Data extracts Start Marker
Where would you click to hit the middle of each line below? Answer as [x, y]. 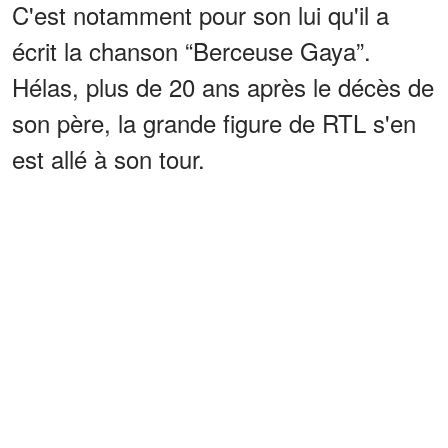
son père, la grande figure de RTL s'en [214, 122]
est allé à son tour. [108, 158]
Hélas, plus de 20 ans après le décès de [223, 86]
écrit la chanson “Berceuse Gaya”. [191, 50]
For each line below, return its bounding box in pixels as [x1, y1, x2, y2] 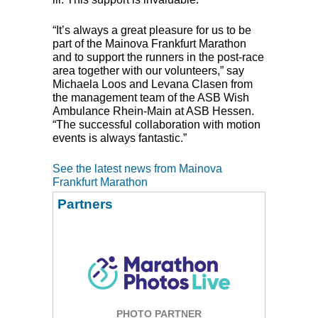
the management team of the [53, 91, 197, 104]
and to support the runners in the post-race [53, 50, 264, 63]
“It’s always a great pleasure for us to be [53, 23, 251, 36]
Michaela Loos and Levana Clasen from [53, 77, 253, 90]
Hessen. [209, 104, 254, 117]
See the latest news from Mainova [53, 162, 222, 175]
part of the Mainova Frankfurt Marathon [53, 37, 246, 50]
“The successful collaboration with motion [53, 118, 261, 131]
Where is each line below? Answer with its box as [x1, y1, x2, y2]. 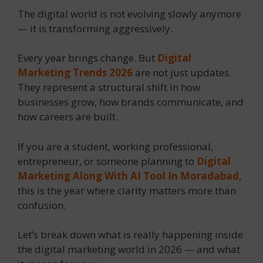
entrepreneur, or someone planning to [18, 154, 197, 168]
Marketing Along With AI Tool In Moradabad [18, 168, 239, 183]
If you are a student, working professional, [18, 139, 213, 153]
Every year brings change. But [18, 51, 157, 65]
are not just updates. [133, 66, 231, 80]
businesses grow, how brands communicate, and [18, 95, 244, 109]
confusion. [18, 198, 66, 212]
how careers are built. [18, 110, 118, 124]
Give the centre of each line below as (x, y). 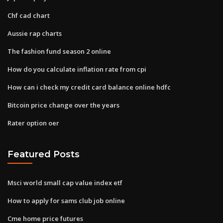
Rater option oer (33, 123)
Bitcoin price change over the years (63, 105)
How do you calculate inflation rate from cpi (77, 69)
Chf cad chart (29, 15)
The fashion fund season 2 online (59, 51)
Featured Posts (44, 154)
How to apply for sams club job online (66, 200)
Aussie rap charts (35, 33)
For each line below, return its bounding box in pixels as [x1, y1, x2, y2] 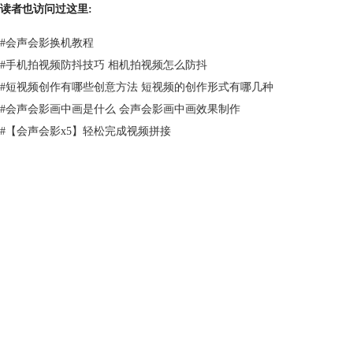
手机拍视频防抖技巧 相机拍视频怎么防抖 [6, 59, 207, 72]
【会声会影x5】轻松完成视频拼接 [6, 125, 171, 138]
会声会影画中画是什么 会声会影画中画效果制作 [6, 103, 240, 116]
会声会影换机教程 [6, 37, 94, 50]
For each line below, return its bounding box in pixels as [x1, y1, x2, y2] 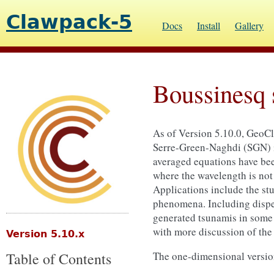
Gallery [235, 19, 264, 32]
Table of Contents [6, 249, 111, 268]
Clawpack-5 [6, 10, 132, 34]
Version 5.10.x [6, 228, 84, 240]
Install [197, 19, 220, 32]
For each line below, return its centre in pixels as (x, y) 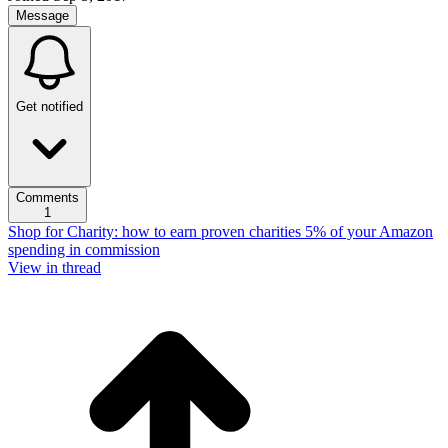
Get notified (49, 106)
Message (42, 15)
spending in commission (84, 249)
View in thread (54, 267)
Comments (47, 197)
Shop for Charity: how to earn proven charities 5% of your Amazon (220, 231)
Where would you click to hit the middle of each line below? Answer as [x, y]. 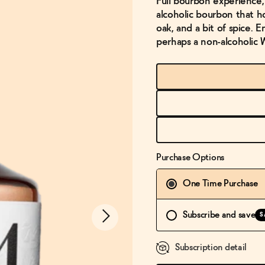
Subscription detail [211, 248]
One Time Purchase [220, 184]
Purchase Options [190, 158]
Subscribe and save [219, 215]
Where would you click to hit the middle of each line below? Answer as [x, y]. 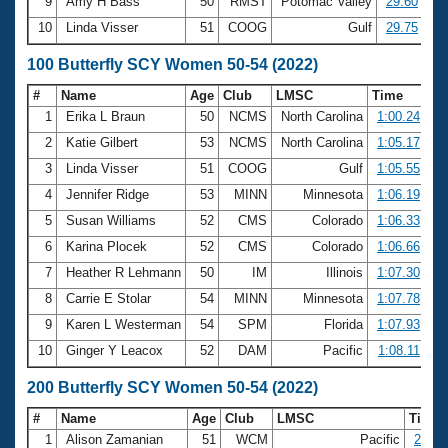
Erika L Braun [105, 116]
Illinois [344, 272]
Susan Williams [111, 220]
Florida [343, 324]
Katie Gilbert [102, 142]
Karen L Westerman [123, 324]
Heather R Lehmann [123, 272]
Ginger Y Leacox [114, 350]
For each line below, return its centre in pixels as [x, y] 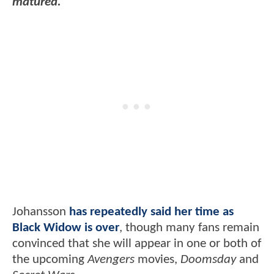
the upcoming [50, 260]
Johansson [41, 212]
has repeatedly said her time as [151, 212]
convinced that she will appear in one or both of [137, 244]
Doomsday [208, 260]
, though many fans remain [189, 228]
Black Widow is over [66, 228]
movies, [157, 260]
Data extracts End Marker
* Exercise instructions: An unchanged copy of the listing, with no pictures, should be returned.

* Reply to the exercise:
Where would you click to hit the middle of each line below? Answer as [x, y]. 
son père, la grande figure de RTL s'en [214, 122]
est allé à son tour. [108, 158]
Hélas, plus de 20 ans après le décès de [223, 86]
écrit la chanson “Berceuse Gaya”. [191, 50]
For each line below, return its bounding box in pixels as [x1, y1, x2, y2] 
the management team of the [53, 91, 197, 104]
and to support the runners in the post-race [53, 50, 264, 63]
“It’s always a great pleasure for us to be [53, 23, 251, 36]
Michaela Loos and Levana Clasen from [53, 77, 253, 90]
Hessen. [209, 104, 254, 117]
See the latest news from Mainova [53, 162, 222, 175]
part of the Mainova Frankfurt Marathon [53, 37, 246, 50]
“The successful collaboration with motion [53, 118, 261, 131]
Where is each line below? Answer with its box as [x1, y1, x2, y2]. 
entrepreneur, or someone planning to [18, 154, 197, 168]
Marketing Along With AI Tool In Moradabad [18, 168, 239, 183]
If you are a student, working professional, [18, 139, 213, 153]
Every year brings change. But [18, 51, 157, 65]
are not just updates. [133, 66, 231, 80]
businesses grow, how brands communicate, and [18, 95, 244, 109]
confusion. [18, 198, 66, 212]
how careers are built. [18, 110, 118, 124]
Give the centre of each line below as (x, y). 
Rater option oer (33, 123)
Bitcoin price change over the years (63, 105)
How do you calculate inflation rate from cpi (77, 69)
Chf cad chart (29, 15)
The fashion fund season 2 online (59, 51)
Featured Posts (44, 154)
How to apply for sams club job online (66, 200)
Aussie rap charts (35, 33)
For each line below, return its bounding box in pixels as [x1, y1, x2, y2] 
手机拍视频防抖技巧 相机拍视频怎么防抖 [6, 59, 207, 72]
【会声会影x5】轻松完成视频拼接 [6, 125, 171, 138]
会声会影画中画是什么 会声会影画中画效果制作 [6, 103, 240, 116]
会声会影换机教程 [6, 37, 94, 50]
For each line below, return its bounding box in pixels as [x1, y1, x2, y2] 
Gallery [235, 19, 264, 32]
Table of Contents [6, 249, 111, 268]
Clawpack-5 [6, 10, 132, 34]
Version 5.10.x [6, 228, 84, 240]
Install [197, 19, 220, 32]
For each line below, return its centre in pixels as (x, y) 
Get notified (49, 106)
Message (42, 15)
spending in commission (84, 249)
View in thread (54, 267)
Comments (47, 197)
Shop for Charity: how to earn proven charities 5% of your Amazon (220, 231)
Where would you click to hit the middle of each line below? Answer as [x, y]. 
Subscription detail [211, 248]
One Time Purchase [220, 184]
Purchase Options [190, 158]
Subscribe and save [219, 215]
Where would you click to hit the middle of each line below? Answer as [x, y]. 
Erika L Braun [105, 116]
Illinois [344, 272]
Susan Williams [111, 220]
Florida [343, 324]
Katie Gilbert [102, 142]
Karen L Westerman [123, 324]
Heather R Lehmann [123, 272]
Ginger Y Leacox [114, 350]
For each line below, return its centre in pixels as [x, y] 
the upcoming [50, 260]
Johansson [41, 212]
has repeatedly said her time as [151, 212]
convinced that she will appear in one or both of [137, 244]
Doomsday [208, 260]
, though many fans remain [189, 228]
Black Widow is over [66, 228]
movies, [157, 260]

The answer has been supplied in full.